## [Dataset excerpts]
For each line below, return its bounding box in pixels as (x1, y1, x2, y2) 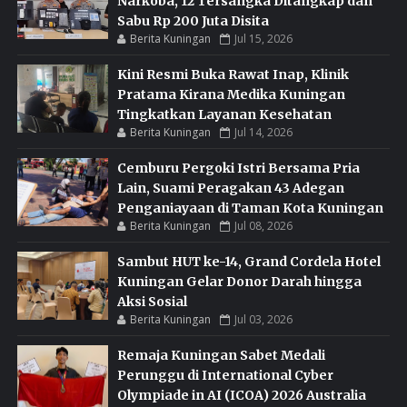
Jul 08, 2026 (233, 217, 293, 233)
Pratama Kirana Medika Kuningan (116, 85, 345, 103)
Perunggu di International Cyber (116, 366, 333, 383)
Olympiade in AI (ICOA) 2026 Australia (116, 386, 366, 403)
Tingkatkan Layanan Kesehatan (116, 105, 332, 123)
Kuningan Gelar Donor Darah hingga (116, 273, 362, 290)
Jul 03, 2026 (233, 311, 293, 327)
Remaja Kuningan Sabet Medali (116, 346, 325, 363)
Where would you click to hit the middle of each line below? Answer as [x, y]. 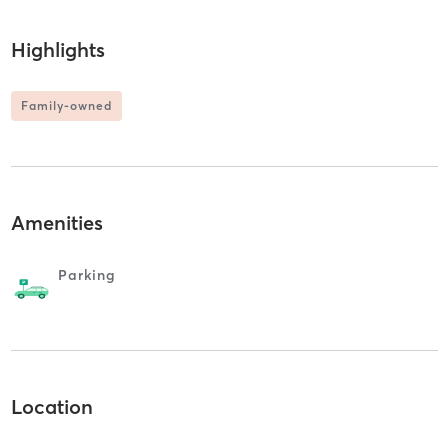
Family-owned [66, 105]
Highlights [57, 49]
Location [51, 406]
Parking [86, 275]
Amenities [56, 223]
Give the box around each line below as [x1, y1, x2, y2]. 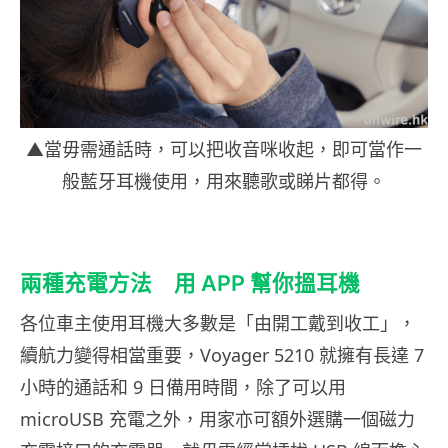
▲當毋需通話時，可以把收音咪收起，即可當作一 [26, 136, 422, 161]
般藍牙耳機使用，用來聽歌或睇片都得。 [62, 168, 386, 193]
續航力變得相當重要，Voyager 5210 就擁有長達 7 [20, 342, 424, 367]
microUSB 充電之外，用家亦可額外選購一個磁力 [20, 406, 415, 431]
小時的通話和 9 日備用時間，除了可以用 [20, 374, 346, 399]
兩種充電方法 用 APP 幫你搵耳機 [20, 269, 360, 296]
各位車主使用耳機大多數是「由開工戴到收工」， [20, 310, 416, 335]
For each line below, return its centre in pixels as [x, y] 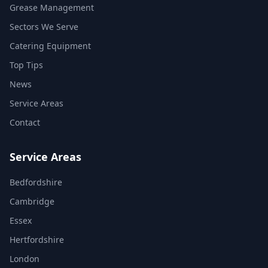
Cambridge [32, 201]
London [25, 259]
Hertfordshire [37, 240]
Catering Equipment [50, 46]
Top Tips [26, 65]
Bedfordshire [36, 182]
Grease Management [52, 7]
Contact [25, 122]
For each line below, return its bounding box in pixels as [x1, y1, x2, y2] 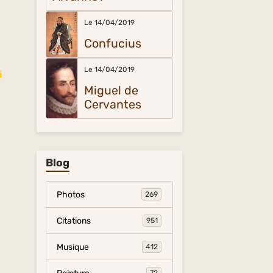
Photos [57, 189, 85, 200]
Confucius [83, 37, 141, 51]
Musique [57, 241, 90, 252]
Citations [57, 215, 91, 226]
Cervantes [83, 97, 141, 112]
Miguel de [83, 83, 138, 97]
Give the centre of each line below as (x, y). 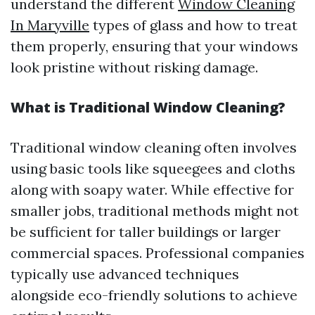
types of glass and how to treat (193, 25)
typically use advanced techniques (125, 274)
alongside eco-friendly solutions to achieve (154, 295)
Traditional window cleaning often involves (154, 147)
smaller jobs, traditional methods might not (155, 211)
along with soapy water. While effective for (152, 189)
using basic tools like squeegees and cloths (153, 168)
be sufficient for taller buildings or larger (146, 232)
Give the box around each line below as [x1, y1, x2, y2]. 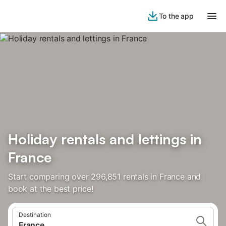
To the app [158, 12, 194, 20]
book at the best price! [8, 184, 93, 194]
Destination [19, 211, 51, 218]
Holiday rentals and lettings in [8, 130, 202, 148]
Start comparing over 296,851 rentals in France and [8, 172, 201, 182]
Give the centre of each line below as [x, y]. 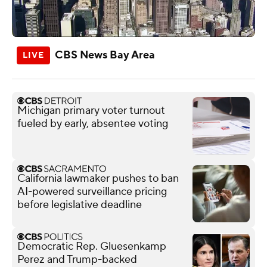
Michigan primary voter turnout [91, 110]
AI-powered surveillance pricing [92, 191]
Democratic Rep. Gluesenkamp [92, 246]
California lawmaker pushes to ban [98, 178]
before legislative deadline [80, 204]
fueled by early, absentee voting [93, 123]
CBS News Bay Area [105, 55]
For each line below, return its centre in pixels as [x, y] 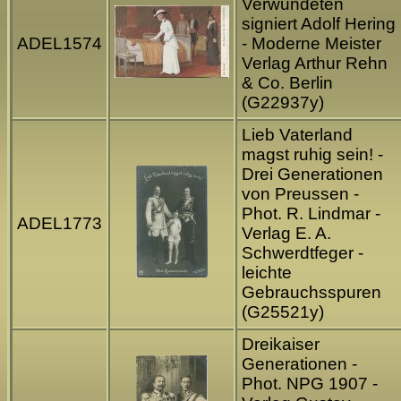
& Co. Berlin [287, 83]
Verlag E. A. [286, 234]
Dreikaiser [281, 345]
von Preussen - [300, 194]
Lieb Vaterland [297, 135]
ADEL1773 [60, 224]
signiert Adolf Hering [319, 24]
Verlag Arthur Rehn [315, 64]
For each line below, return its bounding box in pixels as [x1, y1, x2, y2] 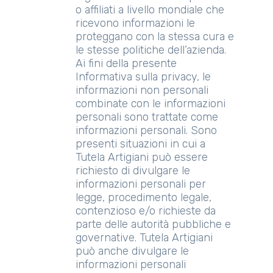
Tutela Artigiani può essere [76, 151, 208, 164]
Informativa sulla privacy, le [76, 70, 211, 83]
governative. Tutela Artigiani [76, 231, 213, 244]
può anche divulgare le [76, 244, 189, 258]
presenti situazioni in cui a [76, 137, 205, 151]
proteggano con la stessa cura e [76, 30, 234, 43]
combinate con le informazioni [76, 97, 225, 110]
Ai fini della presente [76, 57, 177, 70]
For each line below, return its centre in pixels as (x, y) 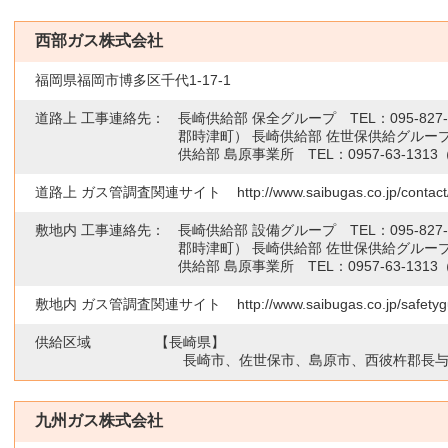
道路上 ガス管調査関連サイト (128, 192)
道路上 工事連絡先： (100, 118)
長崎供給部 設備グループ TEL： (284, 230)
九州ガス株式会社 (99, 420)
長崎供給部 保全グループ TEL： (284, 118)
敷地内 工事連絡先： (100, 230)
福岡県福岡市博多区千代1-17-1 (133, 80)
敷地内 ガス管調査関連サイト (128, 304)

## [Task statement]
Using the listing above, reproduce word for word every line from the one containing "續航力變得相當重要，Voyager 5210 就擁有長達" through the one containing "Photos [57, 189, 85, 200]". Pictures must be left out.

## [Written solution]
續航力變得相當重要，Voyager 5210 就擁有長達 7 [20, 342, 424, 367]
microUSB 充電之外，用家亦可額外選購一個磁力 [20, 406, 415, 431]
小時的通話和 9 日備用時間，除了可以用 [20, 374, 346, 399]
兩種充電方法 用 APP 幫你搵耳機 [20, 269, 360, 296]
各位車主使用耳機大多數是「由開工戴到收工」， [20, 310, 416, 335]
For each line below, return its centre in pixels as [x, y] 
Cambridge [32, 201]
London [25, 259]
Hertfordshire [37, 240]
Catering Equipment [50, 46]
Top Tips [26, 65]
Bedfordshire [36, 182]
Grease Management [52, 7]
Contact [25, 122]
For each line below, return its bounding box in pixels as [x1, y1, x2, y2] 
Photos [57, 189, 85, 200]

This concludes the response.